Problem requirements →
Write out again, exactly, the lines below starting at the one with "KWEB may invest" and ending at the one with "about how we".

··· Supplied information ···

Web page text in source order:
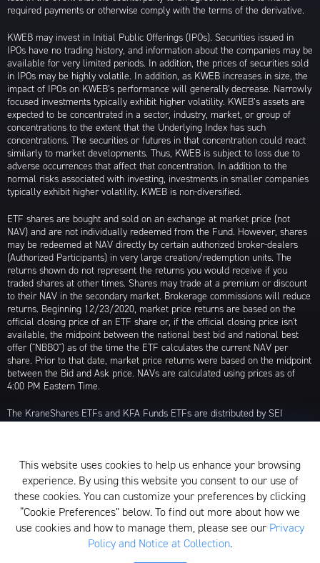
required payments or otherwise comply with the terms of the derivative.
KWEB may invest in Initial Public Offerings (IPOs). Securities issued in
IPOs have no trading history, and information about the companies may be
available for very limited periods. In addition, the prices of securities sold
in IPOs may be highly volatile. In addition, as KWEB increases in size, the
impact of IPOs on KWEB’s performance will generally decrease. Narrowly
focused investments typically exhibit higher volatility. KWEB’s assets are
expected to be concentrated in a sector, industry, market, or group of
concentrations to the extent that the Underlying Index has such
concentrations. The securities or futures in that concentration could react
similarly to market developments. Thus, KWEB is subject to loss due to
adverse occurrences that affect that concentration. In addition to the
normal risks associated with investing, investments in smaller companies
typically exhibit higher volatility. KWEB is non-diversified.
ETF shares are bought and sold on an exchange at market price (not
NAV) and are not individually redeemed from the Fund. However, shares
may be redeemed at NAV directly by certain authorized broker-dealers
(Authorized Participants) in very large creation/redemption units. The
returns shown do not represent the returns you would receive if you
traded shares at other times. Shares may trade at a premium or discount
to their NAV in the secondary market. Brokerage commissions will reduce
returns. Beginning 12/23/2020, market price returns are based on the
official closing price of an ETF share or, if the official closing price isn't
available, the midpoint between the national best bid and national best
offer ("NBBO") as of the time the ETF calculates the current NAV per
share. Prior to that date, market price returns were based on the midpoint
between the Bid and Ask price. NAVs are calculated using prices as of
4:00 PM Eastern Time.
The KraneShares ETFs and KFA Funds ETFs are distributed by SEI
Investments Distribution Company (SIDCO), 1 Freedom Valley Drive, Oaks,
Privacy Policy and Notice at Collection
Whistleblower Policy
Form ADV
This website uses cookies to help us enhance your browsing
experience. By using this website you consent to our use of
these cookies. You can customize your preferences by clicking
“Cookie Preferences” below. To find out more about how we
use cookies and how to manage them, please see our Privacy
Policy and Notice at Collection.

···

Answer below →
KWEB may invest in Initial Public Offerings (IPOs). Securities issued in
IPOs have no trading history, and information about the companies may be
available for very limited periods. In addition, the prices of securities sold
in IPOs may be highly volatile. In addition, as KWEB increases in size, the
impact of IPOs on KWEB’s performance will generally decrease. Narrowly
focused investments typically exhibit higher volatility. KWEB’s assets are
expected to be concentrated in a sector, industry, market, or group of
concentrations to the extent that the Underlying Index has such
concentrations. The securities or futures in that concentration could react
similarly to market developments. Thus, KWEB is subject to loss due to
adverse occurrences that affect that concentration. In addition to the
normal risks associated with investing, investments in smaller companies
typically exhibit higher volatility. KWEB is non-diversified.
ETF shares are bought and sold on an exchange at market price (not
NAV) and are not individually redeemed from the Fund. However, shares
may be redeemed at NAV directly by certain authorized broker-dealers
(Authorized Participants) in very large creation/redemption units. The
returns shown do not represent the returns you would receive if you
traded shares at other times. Shares may trade at a premium or discount
to their NAV in the secondary market. Brokerage commissions will reduce
returns. Beginning 12/23/2020, market price returns are based on the
official closing price of an ETF share or, if the official closing price isn't
available, the midpoint between the national best bid and national best
offer ("NBBO") as of the time the ETF calculates the current NAV per
share. Prior to that date, market price returns were based on the midpoint
between the Bid and Ask price. NAVs are calculated using prices as of
4:00 PM Eastern Time.
The KraneShares ETFs and KFA Funds ETFs are distributed by SEI
Investments Distribution Company (SIDCO), 1 Freedom Valley Drive, Oaks,
Privacy Policy and Notice at Collection
Whistleblower Policy
Form ADV
This website uses cookies to help us enhance your browsing
experience. By using this website you consent to our use of
these cookies. You can customize your preferences by clicking
“Cookie Preferences” below. To find out more about how we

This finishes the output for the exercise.